The Court of Appeals reversed, holding that the deposition testimony of certain Conz Auto employees created a genuine issue of material fact regarding plaintiff’s status as a self-employed proprietor of Conz Auto. In reaching this conclusion, the Court of Appeals relied on Celina, where the Michigan Supreme Court held that the protections of the workers’ compensation system afforded to employers does not apply in the sole proprietorship context. Quoting Celina, the Court of Appeals said:

“We believe that it is most consistent with the purposes of the no-fault statute to apply § 3114(3) in the case of injuries to a self-employed person. The cases interpreting that section have given it a broad reading designed to allocate the cost of injuries resulting from use of business vehicles to the business involved through the premiums it pays for insurance.”

The Court of Appeals pointed out that Argonaut based its summary disposition motion on the inapplicability of §3114(3) because plaintiff was not an employee of Conz Auto and was not involved in the daily operations of the business. However, the Court said Allstate presented deposition testimony indicating that plaintiff purchased cars to sell, was involved in the purchase of parts and supplies, set the selling price of cars, sold cars to customers, paid the employees, handled insurance coverage for the business and made significant business decisions.

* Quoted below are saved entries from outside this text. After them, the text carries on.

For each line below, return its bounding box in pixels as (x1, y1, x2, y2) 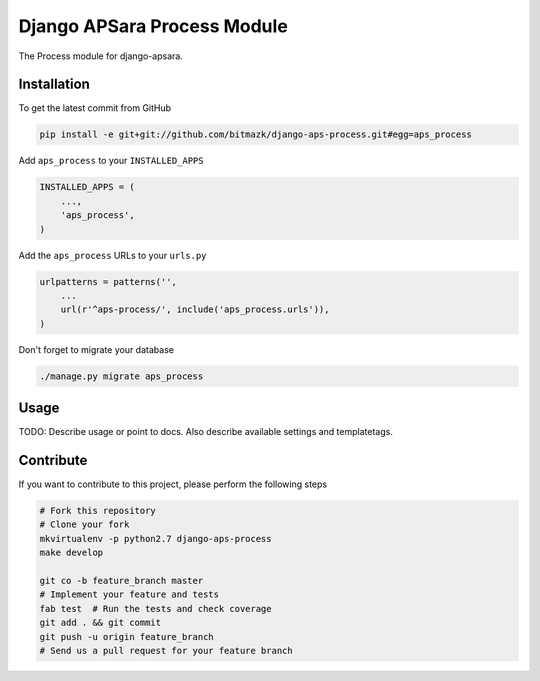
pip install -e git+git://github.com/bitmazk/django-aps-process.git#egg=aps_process (39, 129, 472, 140)
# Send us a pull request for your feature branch (39, 645, 294, 656)
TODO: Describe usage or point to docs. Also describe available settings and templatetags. (18, 426, 394, 438)
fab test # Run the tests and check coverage (39, 603, 272, 614)
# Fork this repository (39, 505, 157, 517)
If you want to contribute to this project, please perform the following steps (18, 478, 328, 490)
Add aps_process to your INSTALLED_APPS (18, 155, 204, 167)
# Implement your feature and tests (39, 589, 220, 600)
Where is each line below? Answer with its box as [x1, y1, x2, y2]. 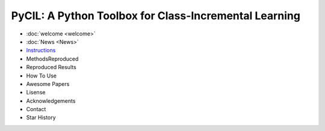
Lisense [26, 89, 46, 96]
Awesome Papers [26, 80, 70, 87]
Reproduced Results [26, 64, 76, 71]
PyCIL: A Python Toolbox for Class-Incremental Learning [11, 9, 301, 22]
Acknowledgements [26, 97, 76, 105]
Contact [26, 106, 46, 113]
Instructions [26, 47, 56, 54]
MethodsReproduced [26, 55, 79, 62]
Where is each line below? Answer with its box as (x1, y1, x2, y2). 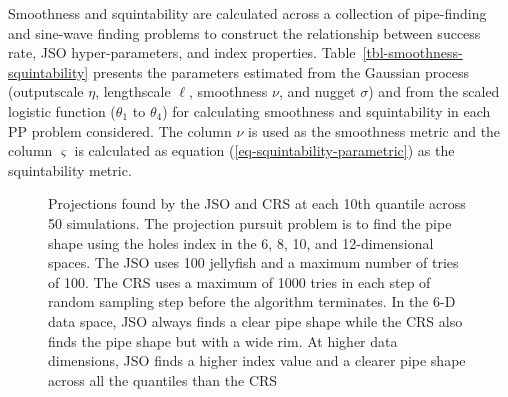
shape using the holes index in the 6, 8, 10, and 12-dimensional (48, 232, 434, 253)
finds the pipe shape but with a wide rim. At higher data (48, 330, 398, 351)
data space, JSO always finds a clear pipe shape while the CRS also (48, 310, 463, 331)
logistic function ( (8, 100, 116, 121)
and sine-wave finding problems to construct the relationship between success (8, 22, 481, 43)
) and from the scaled (368, 81, 500, 102)
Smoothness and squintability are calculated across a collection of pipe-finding (8, 3, 487, 23)
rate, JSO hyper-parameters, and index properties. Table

Based on the foregoing, the Court of Appeals concluded that materials questions of fact existed about plaintiff’s involvement in Conz Auto which precluded summary disposition. The Court held: 

“Argonaut’s assertion that full-time employment at one place precludes part-time self-employment as sole proprietor of a business assumes a definition of self-employed for which Argonaut cited no authority, and the parties provided no briefing. Further, by concluding that Allstate could not ‘demonstrate’ or ‘prove’ that plaintiff was self-employed, the trial court demanded not only that Allstate ‘set forth specific facts showing that a genuine issue of material fact exists[,]’ … but also that the facts show that Allstate would ultimately prevail on the issue. In addition, the trial court’s conclusion is tantamount to a finding of fact that plaintiff is not self-employed. Such is contrary to the guidance this Court provided trial courts … to the effect that courts should be ‘liberal’ in finding questions of material fact and ‘carefully avoid making findings of fact under the guise of determining that no issues of material fact exist. … [W]e conclude that Allstate presented specific facts in the form of deposition responses from [Conz Auto employees] that, viewed in the light most favorable to Allstate, show that there remain questions of material fact about plaintiff’s involvement in Conz Auto, and whether such involvement constitutes self-employment. Therefore, we reverse the trial court’s order granting summary disposition to Argonaut and remand the matter to the trial court for further proceedings.”